**TASK DETAILS**
Leave the images out and write out each entry exactly as shown.

[Stored items from a collection]
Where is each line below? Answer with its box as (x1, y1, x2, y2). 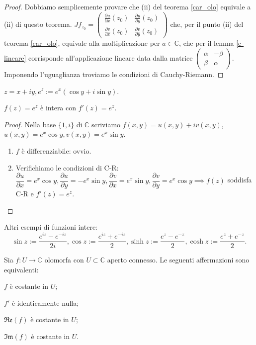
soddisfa (227, 174, 252, 185)
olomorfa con (44, 255, 84, 265)
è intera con (40, 102, 77, 113)
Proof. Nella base (4, 119, 56, 129)
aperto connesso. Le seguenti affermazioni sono (107, 255, 250, 265)
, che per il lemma (179, 38, 234, 48)
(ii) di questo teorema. (4, 18, 72, 29)
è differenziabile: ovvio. (21, 145, 91, 156)
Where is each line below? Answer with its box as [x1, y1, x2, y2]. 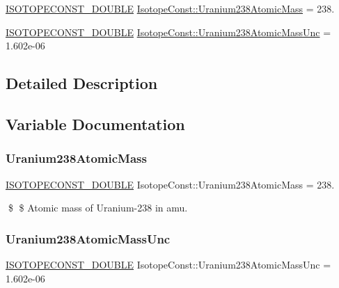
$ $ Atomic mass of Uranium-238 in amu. [8, 200, 188, 215]
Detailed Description [6, 72, 158, 94]
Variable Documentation [6, 113, 185, 134]
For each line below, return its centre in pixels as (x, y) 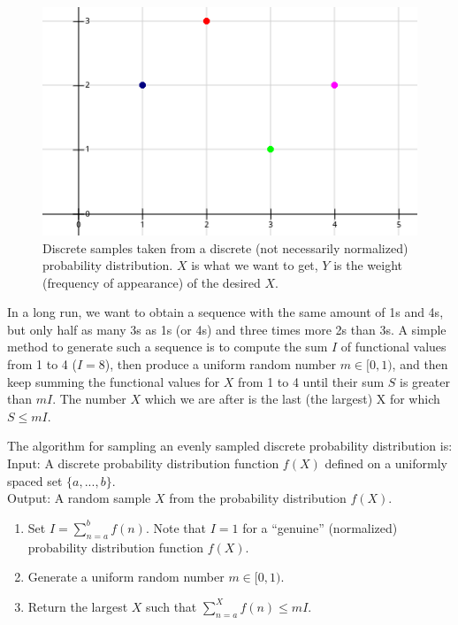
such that (172, 606)
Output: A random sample (79, 498)
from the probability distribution (258, 498)
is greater (425, 381)
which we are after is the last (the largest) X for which (292, 399)
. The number (89, 399)
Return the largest (78, 606)
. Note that (176, 527)
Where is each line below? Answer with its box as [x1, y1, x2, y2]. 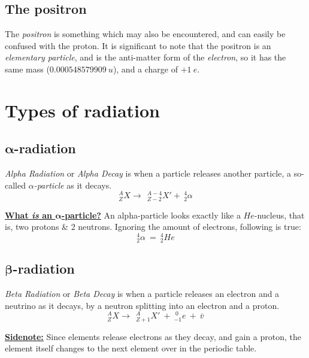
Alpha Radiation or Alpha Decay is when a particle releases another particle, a [5, 167, 292, 180]
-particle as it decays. [34, 178, 112, 191]
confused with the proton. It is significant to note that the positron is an [5, 39, 271, 51]
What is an [5, 208, 52, 221]
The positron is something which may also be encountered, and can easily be [5, 28, 286, 40]
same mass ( [5, 62, 50, 75]
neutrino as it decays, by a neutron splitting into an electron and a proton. [5, 299, 280, 311]
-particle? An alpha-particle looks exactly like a [61, 208, 241, 221]
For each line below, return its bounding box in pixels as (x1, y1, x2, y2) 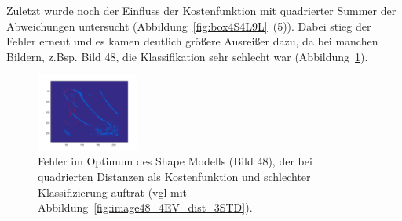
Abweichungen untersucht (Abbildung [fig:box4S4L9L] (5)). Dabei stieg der (6, 17, 371, 34)
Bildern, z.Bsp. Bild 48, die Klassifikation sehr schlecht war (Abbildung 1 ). (6, 48, 368, 64)
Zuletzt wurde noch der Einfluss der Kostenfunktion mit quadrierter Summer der (6, 2, 397, 18)
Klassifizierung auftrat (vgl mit (38, 183, 188, 200)
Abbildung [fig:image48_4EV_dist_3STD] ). (38, 199, 253, 216)
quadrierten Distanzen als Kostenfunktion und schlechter (38, 168, 311, 184)
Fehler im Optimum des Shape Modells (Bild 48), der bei (38, 153, 312, 169)
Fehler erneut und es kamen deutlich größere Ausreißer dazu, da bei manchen (6, 33, 378, 49)
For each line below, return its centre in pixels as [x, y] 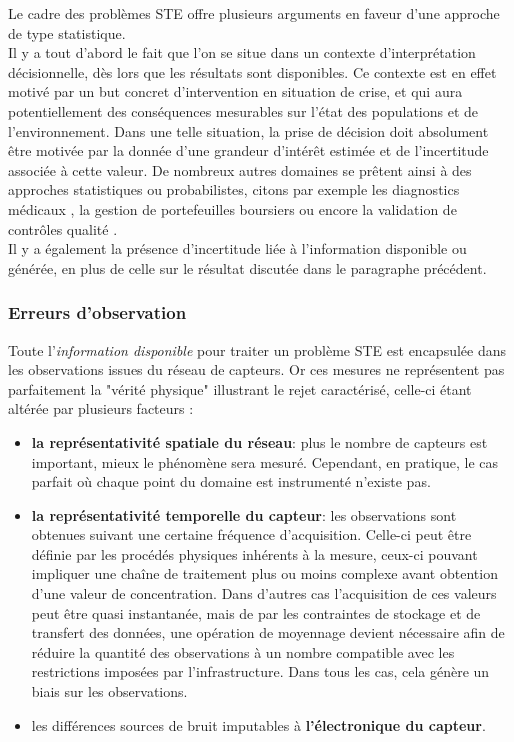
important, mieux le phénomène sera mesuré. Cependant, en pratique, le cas [265, 461]
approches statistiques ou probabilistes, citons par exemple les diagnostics [234, 189]
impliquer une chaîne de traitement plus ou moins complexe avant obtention [264, 573]
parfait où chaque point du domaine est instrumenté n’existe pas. [231, 481]
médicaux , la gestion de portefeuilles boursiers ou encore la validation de [232, 208]
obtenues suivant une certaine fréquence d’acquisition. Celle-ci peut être [251, 534]
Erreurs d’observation [97, 312]
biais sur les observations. [109, 691]
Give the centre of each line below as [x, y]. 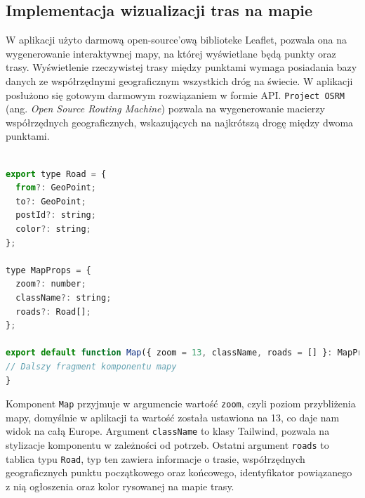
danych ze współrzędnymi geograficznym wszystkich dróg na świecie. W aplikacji [179, 80]
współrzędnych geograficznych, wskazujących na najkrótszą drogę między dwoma [180, 122]
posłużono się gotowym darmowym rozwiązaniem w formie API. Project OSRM [175, 94]
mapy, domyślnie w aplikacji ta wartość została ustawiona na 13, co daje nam [173, 417]
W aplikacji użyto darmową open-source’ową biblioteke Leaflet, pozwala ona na [177, 40]
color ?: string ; [53, 229]
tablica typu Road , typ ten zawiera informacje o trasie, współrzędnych [155, 458]
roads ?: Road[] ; [53, 312]
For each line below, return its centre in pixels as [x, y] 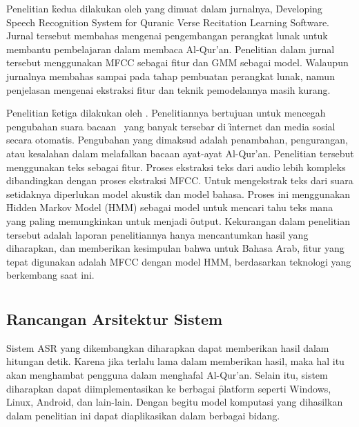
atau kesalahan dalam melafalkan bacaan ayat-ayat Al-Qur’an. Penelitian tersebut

**ANSWER AREA**
Where is each line below? Answer with its box as (x1, y1, x2, y2). 
soddisfa (227, 174, 252, 185)
olomorfa con (44, 255, 84, 265)
è intera con (40, 102, 77, 113)
Proof. Nella base (4, 119, 56, 129)
aperto connesso. Le seguenti affermazioni sono (107, 255, 250, 265)
, che per il lemma (179, 38, 234, 48)
(ii) di questo teorema. (4, 18, 72, 29)
è differenziabile: ovvio. (21, 145, 91, 156)
Where is each line below? Answer with its box as [x1, y1, x2, y2]. 
$ $ Atomic mass of Uranium-238 in amu. [8, 200, 188, 215]
Detailed Description [6, 72, 158, 94]
Variable Documentation [6, 113, 185, 134]
For each line below, return its centre in pixels as (x, y) 
such that (172, 606)
Output: A random sample (79, 498)
from the probability distribution (258, 498)
is greater (425, 381)
which we are after is the last (the largest) X for which (292, 399)
. The number (89, 399)
Return the largest (78, 606)
. Note that (176, 527)
Where is each line below? Answer with its box as [x1, y1, x2, y2]. 
Alpha Radiation or Alpha Decay is when a particle releases another particle, a [5, 167, 292, 180]
-particle as it decays. [34, 178, 112, 191]
confused with the proton. It is significant to note that the positron is an [5, 39, 271, 51]
What is an [5, 208, 52, 221]
The positron is something which may also be encountered, and can easily be [5, 28, 286, 40]
same mass ( [5, 62, 50, 75]
neutrino as it decays, by a neutron splitting into an electron and a proton. [5, 299, 280, 311]
-particle? An alpha-particle looks exactly like a [61, 208, 241, 221]
For each line below, return its bounding box in pixels as (x1, y1, x2, y2) 
Abweichungen untersucht (Abbildung [fig:box4S4L9L] (5)). Dabei stieg der (6, 17, 371, 34)
Bildern, z.Bsp. Bild 48, die Klassifikation sehr schlecht war (Abbildung 1 ). (6, 48, 368, 64)
Zuletzt wurde noch der Einfluss der Kostenfunktion mit quadrierter Summer der (6, 2, 397, 18)
Klassifizierung auftrat (vgl mit (38, 183, 188, 200)
Abbildung [fig:image48_4EV_dist_3STD] ). (38, 199, 253, 216)
quadrierten Distanzen als Kostenfunktion und schlechter (38, 168, 311, 184)
Fehler im Optimum des Shape Modells (Bild 48), der bei (38, 153, 312, 169)
Fehler erneut und es kamen deutlich größere Ausreißer dazu, da bei manchen (6, 33, 378, 49)
For each line below, return its centre in pixels as [x, y] 
important, mieux le phénomène sera mesuré. Cependant, en pratique, le cas [265, 461]
approches statistiques ou probabilistes, citons par exemple les diagnostics [234, 189]
impliquer une chaîne de traitement plus ou moins complexe avant obtention [264, 573]
parfait où chaque point du domaine est instrumenté n’existe pas. [231, 481]
médicaux , la gestion de portefeuilles boursiers ou encore la validation de [232, 208]
obtenues suivant une certaine fréquence d’acquisition. Celle-ci peut être [251, 534]
Erreurs d’observation [97, 312]
biais sur les observations. [109, 691]
Give the centre of each line below as [x, y]. 
danych ze współrzędnymi geograficznym wszystkich dróg na świecie. W aplikacji [179, 80]
współrzędnych geograficznych, wskazujących na najkrótszą drogę między dwoma [180, 122]
posłużono się gotowym darmowym rozwiązaniem w formie API. Project OSRM [175, 94]
mapy, domyślnie w aplikacji ta wartość została ustawiona na 13, co daje nam [173, 417]
W aplikacji użyto darmową open-source’ową biblioteke Leaflet, pozwala ona na [177, 40]
color ?: string ; [53, 229]
tablica typu Road , typ ten zawiera informacje o trasie, współrzędnych [155, 458]
roads ?: Road[] ; [53, 312]
For each line below, return its centre in pixels as [x, y] 
atau kesalahan dalam melafalkan bacaan ayat-ayat Al-Qur’an. Penelitian tersebut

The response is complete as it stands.